- [INSTRUCTIONS FOR THE TASK]: After dropping the pictures, give again exactly the lines of the data from its first line through the line with "3 BHK Flat in Gated Compound Near", which is included as well.

---------- DATA SECTION ----------

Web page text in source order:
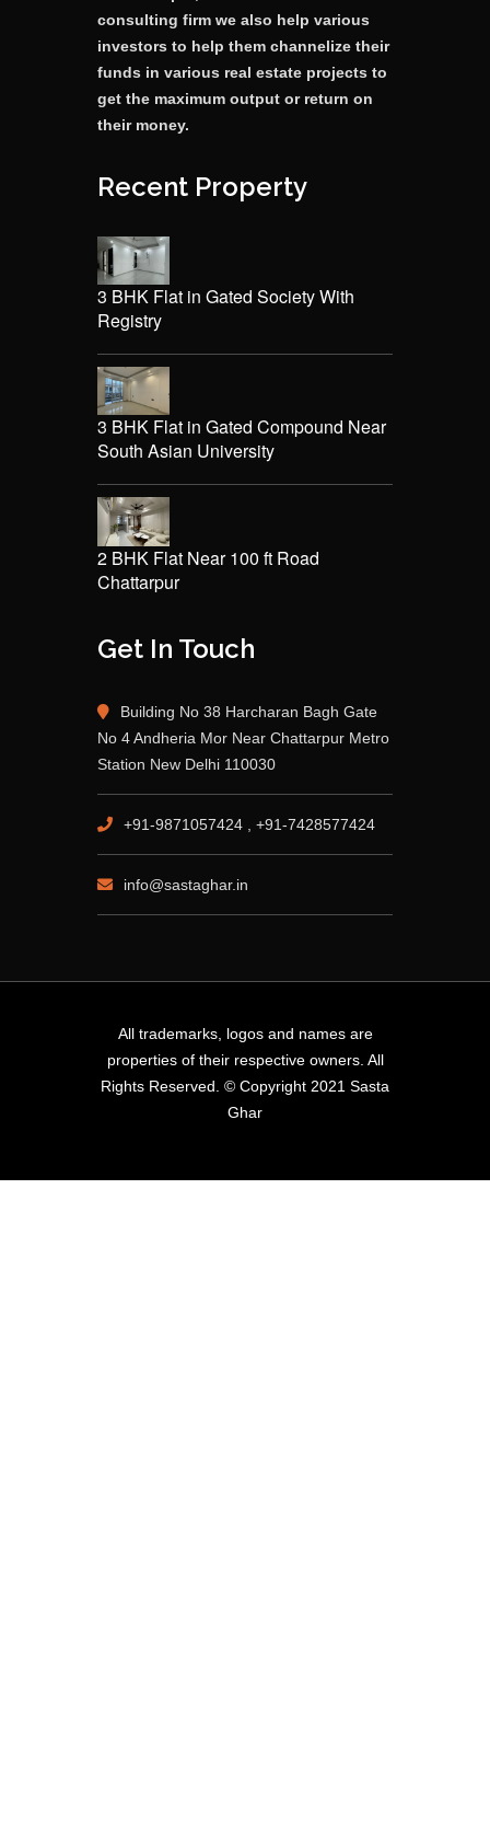
consulting firm we also help various
investors to help them channelize their
funds in various real estate projects to
get the maximum output or return on
their money.
Recent Property
3 BHK Flat in Gated Society With
Registry
3 BHK Flat in Gated Compound Near
South Asian University
2 BHK Flat Near 100 ft Road
Chattarpur
Get In Touch
Building No 38 Harcharan Bagh Gate
No 4 Andheria Mor Near Chattarpur Metro
Station New Delhi 110030
+91-9871057424 , +91-7428577424
info@sastaghar.in
All trademarks, logos and names are
properties of their respective owners. All
Rights Reserved. © Copyright 2021 Sasta
Ghar
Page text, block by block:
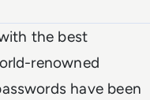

----------

- [PROBLEM SOLUTION]:
Web page text in source order:
consulting firm we also help various
investors to help them channelize their
funds in various real estate projects to
get the maximum output or return on
their money.
Recent Property
3 BHK Flat in Gated Society With
Registry
3 BHK Flat in Gated Compound Near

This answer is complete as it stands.